Esto sí resulta verosímil. A España vinieron musulmanes varones,
guerreros que se unieron a mujeres autóctonas y engendraron hijos
mestizos, los cuales volvieron a unirse con mujeres autóctonas y así
sucesivamente. En los ocho siglos que permanecieron aquí (más de 30
generaciones), la genética invasora se había difundido en la autóctona
como una gota de sangre en un barril de agua.
P. Tengo
entendido que en una ocasión le tacharon de "europeísta furioso". La
Unión Europea vive quizás el momento más duro desde su fundación. Si la
UE nos ha ofrecido paz, prosperidad y libertad como no había conocido el
continente nunca... ¿por qué cuenta con tantos enemigos hoy?
R.
No estoy seguro de que los enemigos sean tantos. Pero los que hay hacen
mucho ruido y resultan un lastre prejuiciado por las viejas cuestiones
del nacionalismo y de las patrias, que son nuestras rocas de Sísifo. La
bandera que agitan los mal llamados euroescépticos está confeccionada
con miedo. Miedo a perder la patria, a perder las raíces, a perder el
campanario. Miedo al invasor, al inmigrante, a la imposición exterior, a
la disolución de las esencias nacionales. Son temores tan antiguos como
las catapultas. Pero en realidad solo son espantajos. Hace falta una
mirada nueva, más larga y atrevida, para superarlos. Hace falta valor,
alegría y empuje si queremos reconstruir Europa después del Brexit, que
lamento, pero que tal vez sea útil en otros ámbitos del proceso
unificador.
P. Hay quien señala la crisis como culpable del auge de las
identidades y populismos que amenazan la UE, pero hay también una
hipótesis de fondo interesante: a medida que las burocracias crecen para
unir rangos más amplios de personas, las distancias entre los
ciudadanos y los dirigentes aumentan. Hasta el punto de que el ciudadano
no sabe nada de sus dirigentes y estos pueden actuar de forma más
arbitraria. ¿Sería así el regreso del pernicioso Estado-nación una
suerte de venganza de la historia?
R. El problema que
padecemos es que la democracia representativa fue pensada en épocas en
las que no existía aún la propaganda de masas. El propósito final era
depositar el poder en las manos del mejor y más apto, y si contemplamos
el panorama de los gobernantes actuales nadie diría que sean los mejores
posibles. Cualquier norteamericano nativo puede ser presidente, pero el
coste de las campañas reduce cómicamente el número de los elegibles.

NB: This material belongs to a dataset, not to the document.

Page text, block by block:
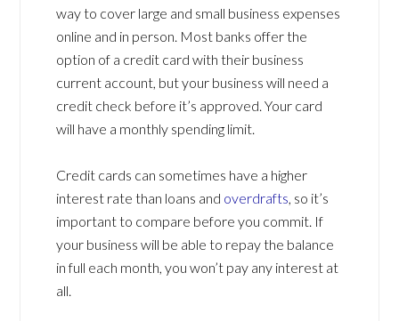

Por otra parte, los parlamentos son del tiempo de las diligencias e
ignoran culposamente las posibilidades democráticas que ofrecen los
medios de comunicación modernos. Necesitamos pasar a un grado más
elevado y más fino de democracia, a una democracia más personalizada y
gratificante para todos.
P. Y por otra parte, el
encomiable proyecto ilustrado de unir a la humanidad olvidó, según la
psicología evolutiva y las neurociencias actuales, algo esencial: la
naturaleza humana se configuró tribalmente, cuando los seres humanos se
juntan sin más como individuos, sin memoria, sin tradiciones, sin cosas
que los unan y los enfrenten a otros, llegan la desazón y el
resentimiento. ¿Cómo lograr así un gobierno global contra nosotros
mismos?
R. La única salida exige un salto en las
conciencias. Y eso requiere cambios en los individuos, cambios que
debieran ser alentados y favorecidos por los medios de comunicación, lo
contrario de lo que ocurre hoy en día. La solidaridad, la lucha contra
el despilfarro, la contención consciente de nuestros deseos. Y, por
encima de todo, la reversión del cambio climático, que es la causa
global más urgente y que atañe a todos. Ojalá nos pusiéramos de acuerdo
al menos en eso.
P. Además de investigador, es usted
escritor y poeta. ¿Qué clásicos recomendaría a las nuevas generaciones
europeas para luchar en el futuro por lo que nos une en lugar de por lo
que nos separa?
R. Creo que padecemos un empacho de
recomendaciones. Afortunadamente, los clásicos son unánimes en eso:
tanto filósofos como músicos, poetas, pintores, novelistas o escultores
cantan a lo que une y deploran lo que separa. La herencia de Albinoni,
Goya, Stendhal, Sócrates, Tolstoi, Spinoza o Brancusi demuestra que,
finalmente, la vida no es otra cosa que voluntad de unión.